DATASET CONTENT »
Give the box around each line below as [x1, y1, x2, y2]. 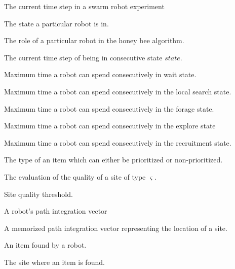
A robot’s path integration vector [4, 206, 107, 216]
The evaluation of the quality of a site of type [4, 171, 146, 182]
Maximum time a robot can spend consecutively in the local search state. [4, 86, 231, 96]
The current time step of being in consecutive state [4, 52, 163, 62]
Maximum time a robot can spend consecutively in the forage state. [4, 103, 214, 114]
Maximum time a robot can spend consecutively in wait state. [4, 69, 197, 80]
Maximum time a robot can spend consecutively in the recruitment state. [4, 137, 231, 148]
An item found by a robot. [4, 240, 87, 250]
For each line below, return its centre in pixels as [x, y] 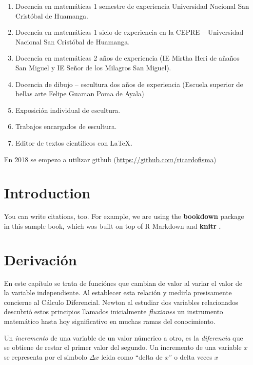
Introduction [47, 193]
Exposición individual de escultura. [68, 110]
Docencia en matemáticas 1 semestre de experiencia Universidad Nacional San [132, 6]
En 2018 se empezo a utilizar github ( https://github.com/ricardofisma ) [110, 159]
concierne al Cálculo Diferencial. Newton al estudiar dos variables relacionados [121, 302]
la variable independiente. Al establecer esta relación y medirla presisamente [118, 292]
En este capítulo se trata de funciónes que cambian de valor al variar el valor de [123, 283]
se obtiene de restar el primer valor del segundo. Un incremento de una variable [123, 347]
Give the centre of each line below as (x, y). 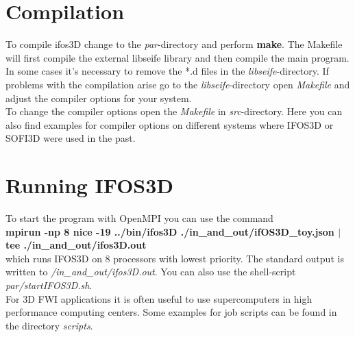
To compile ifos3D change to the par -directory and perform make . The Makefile (174, 44)
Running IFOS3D (90, 185)
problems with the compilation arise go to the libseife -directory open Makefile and (178, 84)
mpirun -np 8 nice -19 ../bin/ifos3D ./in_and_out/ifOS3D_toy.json (170, 231)
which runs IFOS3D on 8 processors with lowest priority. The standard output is (175, 258)
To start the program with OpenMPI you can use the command (139, 218)
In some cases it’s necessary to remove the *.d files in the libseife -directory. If (167, 71)
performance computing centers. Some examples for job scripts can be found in (171, 312)
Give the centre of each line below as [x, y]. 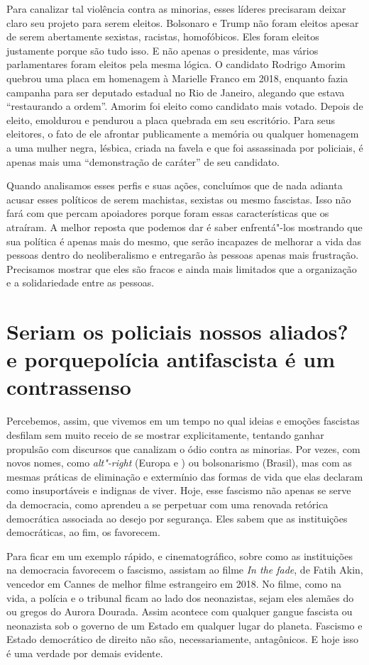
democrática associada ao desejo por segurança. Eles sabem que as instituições [177, 518]
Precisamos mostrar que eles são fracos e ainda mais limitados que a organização [182, 268]
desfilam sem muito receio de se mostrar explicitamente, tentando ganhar [165, 434]
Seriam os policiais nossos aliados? [177, 331]
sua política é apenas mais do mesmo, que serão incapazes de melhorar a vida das [184, 241]
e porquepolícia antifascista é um [171, 359]
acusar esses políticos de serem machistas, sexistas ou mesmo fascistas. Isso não [179, 199]
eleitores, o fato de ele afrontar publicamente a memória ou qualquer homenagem [183, 134]

PROMPT » Please return the data above exactly as it stands from the line with "Maximum time a robot can spend consecutively in the forage" to the line with "Introduction [47, 193]", keeping both of those lines but none of the pictures.

EXERCISE ANSWER »
Maximum time a robot can spend consecutively in the forage state. [4, 103, 214, 114]
Maximum time a robot can spend consecutively in wait state. [4, 69, 197, 80]
Maximum time a robot can spend consecutively in the recruitment state. [4, 137, 231, 148]
An item found by a robot. [4, 240, 87, 250]
For each line below, return its centre in pixels as [x, y] 
Introduction [47, 193]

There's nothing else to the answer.